I wish I could get a straight answer out of the guy I am buying this 455 from. I have the date code (a281 - Jan. 28th 1971) but that's all. I just want the letter code (which he can't seem to find) so I can figure out which engine it is. Then I'd KNOW what heads it has. Or should have. Heck I don't even know if it's a 4bbl or 2bbl, I have been assuming it's a 2 but I saw that the 1971 Safari wagon came with both the 2 and 4bbl option on the 455. Big difference HP wise, 280 to 325. :confused


----------



## Instg8ter (Sep 28, 2010)

Does not really matter what the "Block" was originally, they are all basically the same casting within the same size groups except for the pre 65's and the post 75' 400's, and of course some of the HO and RA variations but even those blocks where for the most part STOCK blocks, heads cam and carb are where they got their HP. Since your going to build it, unless your looking for an engine that matches your build date or something, get the best deal on a virgin short block and have your machine shop check it for cracks, bore .030 over, align hone it and match a good set of heads, cam and carb to it and you can make between 400 and 600 HP even with a lowly 250 hp 73' 455 block on mainly stock parts depending on how deep your pockets are.


----------



## Thumpin455 (Feb 17, 2010)

Any 455 is a good 455 provided it isnt cracked or broken somewhere. The 2 bolt blocks are more than strong enough for most builds under 600hp and they will take more than 600.

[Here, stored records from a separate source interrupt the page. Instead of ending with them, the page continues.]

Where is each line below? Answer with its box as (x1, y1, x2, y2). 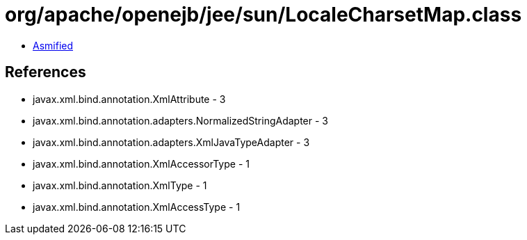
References (5, 63, 86, 81)
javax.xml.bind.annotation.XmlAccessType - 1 (33, 200, 241, 213)
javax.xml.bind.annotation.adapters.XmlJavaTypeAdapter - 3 (33, 136, 310, 148)
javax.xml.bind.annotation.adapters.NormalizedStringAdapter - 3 (33, 114, 329, 127)
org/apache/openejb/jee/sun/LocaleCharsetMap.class (5, 3, 522, 26)
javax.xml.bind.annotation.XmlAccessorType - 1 (33, 157, 250, 170)
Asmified (33, 39, 74, 51)
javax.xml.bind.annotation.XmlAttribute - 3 (33, 93, 226, 105)
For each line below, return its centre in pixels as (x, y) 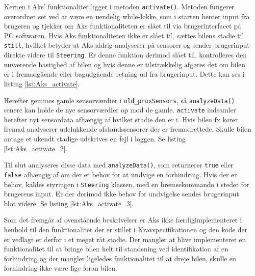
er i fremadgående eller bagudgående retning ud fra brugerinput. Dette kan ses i (124, 74)
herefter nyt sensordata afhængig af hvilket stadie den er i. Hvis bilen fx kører (121, 119)
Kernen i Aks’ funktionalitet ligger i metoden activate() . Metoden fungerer (119, 6)
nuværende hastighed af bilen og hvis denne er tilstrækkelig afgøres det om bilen (125, 64)
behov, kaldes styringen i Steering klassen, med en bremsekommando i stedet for (127, 184)
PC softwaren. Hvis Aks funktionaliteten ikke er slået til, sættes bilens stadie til (124, 35)
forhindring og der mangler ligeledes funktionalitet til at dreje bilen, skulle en (120, 258)
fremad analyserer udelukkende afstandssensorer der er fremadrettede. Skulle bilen (127, 129)
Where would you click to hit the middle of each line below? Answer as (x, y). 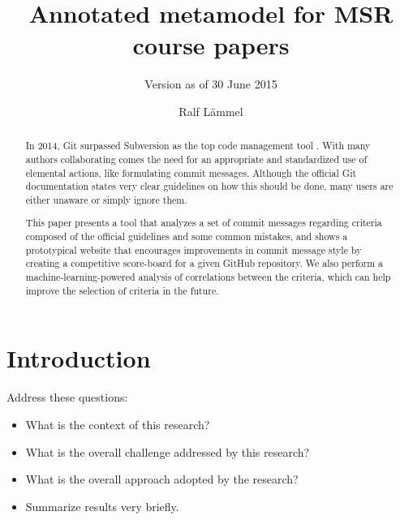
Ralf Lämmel (211, 111)
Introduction (79, 358)
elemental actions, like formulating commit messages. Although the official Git (191, 172)
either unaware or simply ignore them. (106, 199)
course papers (211, 45)
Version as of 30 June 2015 (211, 84)
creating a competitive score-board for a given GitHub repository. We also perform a (204, 263)
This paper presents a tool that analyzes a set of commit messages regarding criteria (204, 223)
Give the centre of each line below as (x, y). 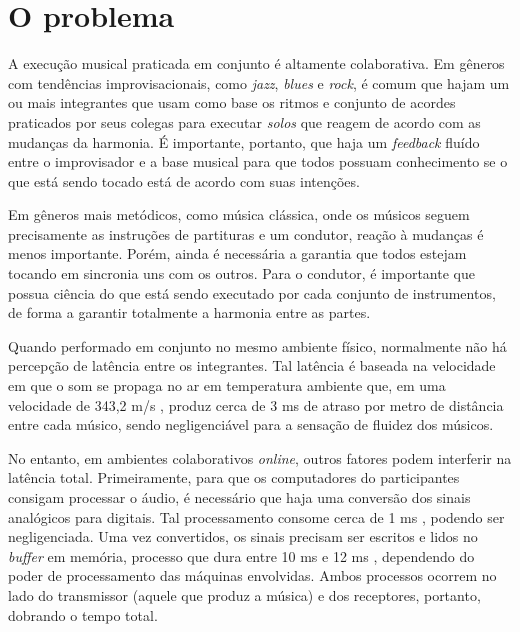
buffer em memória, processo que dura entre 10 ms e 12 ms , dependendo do (241, 555)
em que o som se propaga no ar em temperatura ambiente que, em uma (227, 385)
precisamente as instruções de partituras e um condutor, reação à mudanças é (246, 233)
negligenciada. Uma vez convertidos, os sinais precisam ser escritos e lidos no (243, 536)
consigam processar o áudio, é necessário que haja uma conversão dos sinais (239, 497)
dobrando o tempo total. (83, 614)
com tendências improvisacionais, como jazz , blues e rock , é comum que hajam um (259, 82)
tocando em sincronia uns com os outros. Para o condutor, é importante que (241, 273)
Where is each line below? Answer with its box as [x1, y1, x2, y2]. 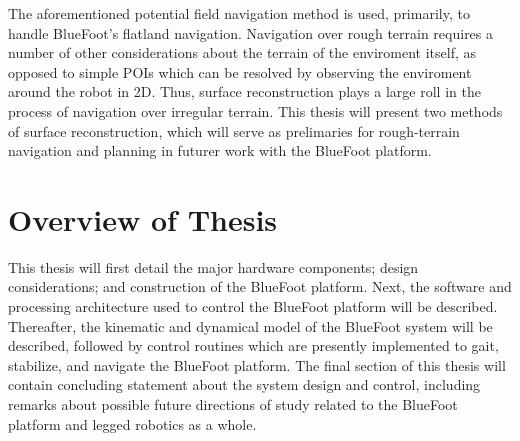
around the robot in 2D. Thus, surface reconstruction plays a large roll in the [8, 81, 481, 102]
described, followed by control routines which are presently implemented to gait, [8, 335, 499, 356]
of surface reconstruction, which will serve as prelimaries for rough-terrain [8, 120, 460, 141]
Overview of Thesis [8, 198, 278, 239]
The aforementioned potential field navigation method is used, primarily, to [8, 3, 470, 23]
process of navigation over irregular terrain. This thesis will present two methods [8, 100, 503, 121]
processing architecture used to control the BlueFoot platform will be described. [8, 296, 498, 317]
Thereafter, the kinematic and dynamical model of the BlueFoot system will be [8, 315, 493, 336]
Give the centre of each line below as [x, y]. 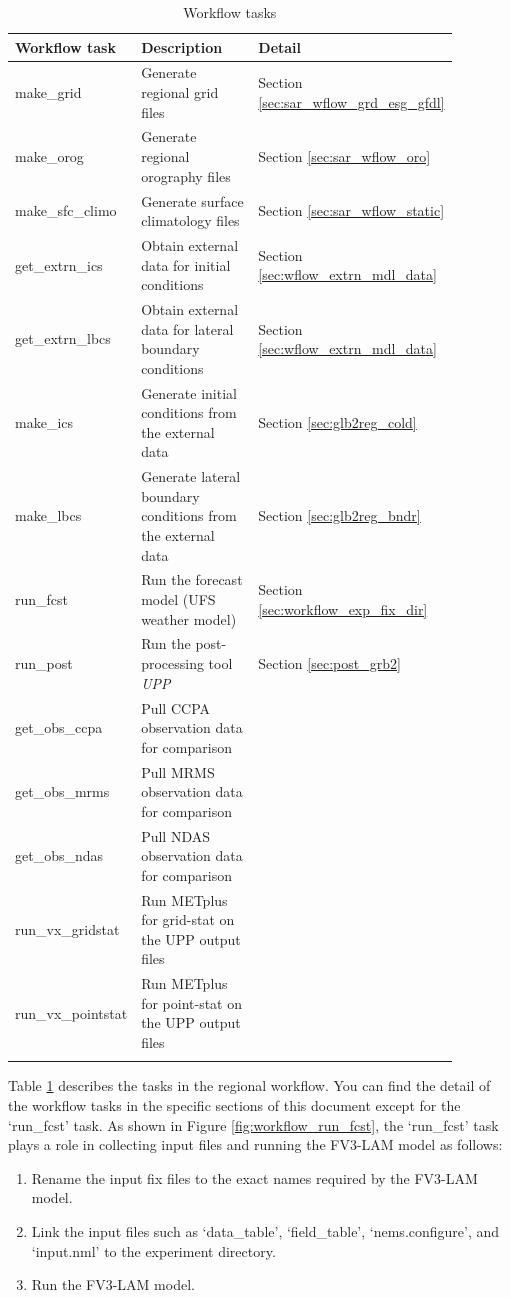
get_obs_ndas [59, 855]
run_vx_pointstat [71, 1012]
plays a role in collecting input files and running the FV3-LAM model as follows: [255, 1144]
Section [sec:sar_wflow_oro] [344, 156]
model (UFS [178, 599]
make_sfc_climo [66, 210]
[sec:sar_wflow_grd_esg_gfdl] [351, 101]
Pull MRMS [178, 771]
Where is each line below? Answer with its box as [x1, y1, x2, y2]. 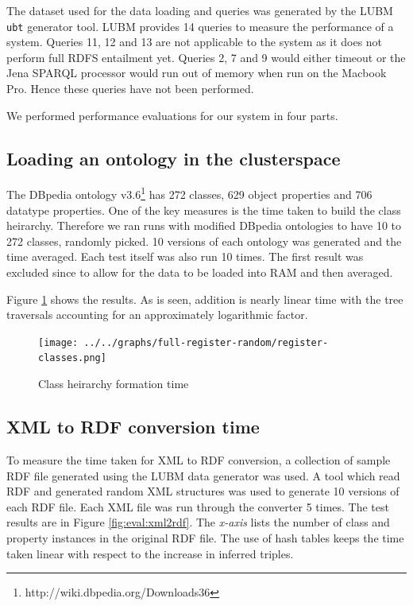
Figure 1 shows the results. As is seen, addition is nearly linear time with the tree [6, 290, 403, 307]
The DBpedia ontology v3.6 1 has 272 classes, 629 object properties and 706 [6, 184, 372, 203]
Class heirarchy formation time [38, 375, 189, 392]
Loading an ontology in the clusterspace [6, 146, 341, 170]
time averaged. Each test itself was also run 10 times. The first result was [6, 248, 364, 265]
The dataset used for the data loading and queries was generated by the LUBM [6, 2, 393, 18]
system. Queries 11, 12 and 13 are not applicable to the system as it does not [6, 33, 383, 50]
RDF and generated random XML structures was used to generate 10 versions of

I've only had one engine that needed an align hone it never had the oil changed and I got it with 80k on it. Yes it had sludge. It was a 71 400 from a Gran Prix its not one of the spare engines for the toys. Basically if it needs it do it if it doesnt then dont do it.


----------



## Pontiacpurebrred (Jun 22, 2011)

Instg8ter said:


> Does not really matter what the "Block" was originally, they are all basically the same casting within the same size groups except for the pre 65's and the post 75' 400's, and of course some of the HO and RA variations but even those blocks where for the most part STOCK blocks, heads cam and carb are where they got their HP. Since your going to build it, unless your looking for an engine that matches your build date or something, get the best deal on a virgin short block and have your machine shop check it for cracks, bore .030 over, align hone it and match a good set of heads, cam and carb to it and you can make between 400 and 600 HP even with a lowly 250 hp 73' 455 block on mainly stock parts depending on how deep your pockets are.





Thumpin455 said:


> Any 455 is a good 455 provided it isnt cracked or broken somewhere. The 2 bolt blocks are more than strong enough for most builds under 600hp and they will take more than 600.
> 
> I've only had one engine that needed an align hone it never had the oil changed and I got it with 80k on it. Yes it had sludge. It was a 71 400 from a Gran Prix its not one of the spare engines for the toys. Basically if it needs it do it if it doesnt then dont do it.


Oh yea, let me be clear, I AM BUYING THIS 455. Which one it is won't stop that or change the build. BUT I am an engine geek, I want to know what it is where it came from and what it was meant to be. (Plus it would be nice to know if it's a 2bbl or 4bbl) ... But yea I am buying it either way. 

I know it don't matter if it's a GTO or Firebird HO 455 or a lowly Safari wagon 455 (obviously since this is the latter) but I'd like to know what it came from the factory as. I was under the mistaken assumption a wagon would ONLY have a 2bbl... I was wrong. So now I want to know. Either way I will know Saturday.  That's the good news. 

I also found out Safari wagons had a 400 option, so now I just want to confirm it's 455. That's the bad news. 

Dude seems to be clueless. (probably why I got it so cheap) OR he is being purposefully evasive. (I hope not)


----------



## Instg8ter (Sep 28, 2010)

Jim Hand has a 455 safari wagon that he drives to and from the track and runs 11's in. you could order them set up like a GTO if you wanted, his has factory installed endura front end..

Jim Hand


----------



## likethat (Oct 5, 2007)

There is a 72 gto front end Lemans wagon on ebay right now. I was just looking at it lol. It has a 455 swap in it.


----------



## Pontiacpurebrred (Jun 22, 2011)

likethat said:


> There is a 72 gto front end Lemans wagon on ebay right now. I was just looking at it lol. It has a 455 swap in it.


That wagon is pretty bad @$$ I would love to have it, dress it up like a GTO, buckets, 4 on the floor, and call it PUFF THE TRAGIC WAGON!!
:rofl::lol::rofl:


----------